This was a case where the 90s called and wanted their shelves back, but I had to tell them, sorry, no can do.
After “not” painting the living room and rushing through the $100 dollar guestroom/ office update, let’s just say that the get-er-done approach was trending in our new little home, and I honestly considered hanging both of these shelves from the 90s era, “as is”.
Matter of fact, we did hang one of them in 90s style for a brief period of time. It actually was helping keep the coats and sweaters under control. Then I found a second 90s shelf discard at the thrift store, which brought the total cost for both of these wooden lovelies to just under $10.
The decision to paint them both a bright white for use in the entry way/ basement stairway had become the plan.
Somehow, I also got it stuck in my head, that I should carry the bicycle theme over into the new look. And I could not let that go. Does that ever happen to you? Even if it means you have to try 3 or 4 ways to get it right?
Painted coat rack shelves with vintage bicycle
To paint the coat rack shelves:
My friend, Sharleen, from The Glory Collection Painted Furniture, always shares creative and unique paint techniques on her Facebook page. If you like that kind of thing, check out her page and follow along. She’s inspires me ALL the time.
Sharleen turned me on to this chippy paint technique with a soap from Brassy Apple.
I used Americana Decor Chalky paint in the color Everlasting with the soap technique and, hey, it works!
To transfer the bicycle image:
I tried several ways to transfer this image, and I didn’t like the way any of them looked, so this is how I ended up doing this part:
I used this free coloring page bicycle print.
I tea stained several pages of white printer paper; let the paper dry; and then ran them through the my ink jet printer to make several copies of the bicycle print. I only needed one, but made several because one never knows how something is going to turn out, right?
When the paint was dry on the white painted coat rack shelves and the ink was dry on the tea stained paper, I applied Mod Podge to the back-only of the paper with bike image.

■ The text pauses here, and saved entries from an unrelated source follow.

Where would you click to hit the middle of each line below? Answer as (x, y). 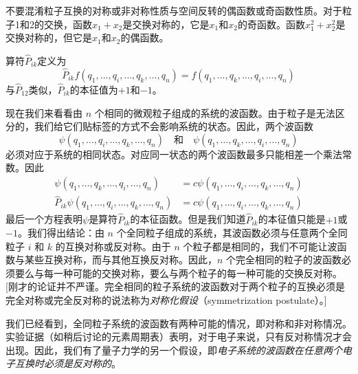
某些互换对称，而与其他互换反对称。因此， (121, 260)
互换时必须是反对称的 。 (68, 363)
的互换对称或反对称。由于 (113, 246)
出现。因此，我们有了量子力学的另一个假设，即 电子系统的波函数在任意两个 (174, 350)
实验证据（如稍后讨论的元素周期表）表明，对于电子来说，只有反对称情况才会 (179, 337)
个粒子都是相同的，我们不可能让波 (260, 246)
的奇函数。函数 (271, 24)
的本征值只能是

I laid the paper in place and let it dry slightly. I washed the decoupage off my hands, and then tamped down the paper with clean hands until all parts of the paper with bicycle image were decoupaged in place. When I was done, the paper had a pressed-down wrinkle effect.
Note: I DID NOT go over the front of the paper with the Mod Podge because I didn’t want the ink to bleed. From experience I’ve learned this can happen with an ink jet print.
Once the Mod Podge was dry, I used a thin craft paint brush and craft paint in the color: Pavement, to outline the paper.
I have bigger plans for using the storage space along the stairway walls to the basement.
For now, this is one more step in creating a functioning area that keeps the clutter down, so that we can move on to the bigger projects.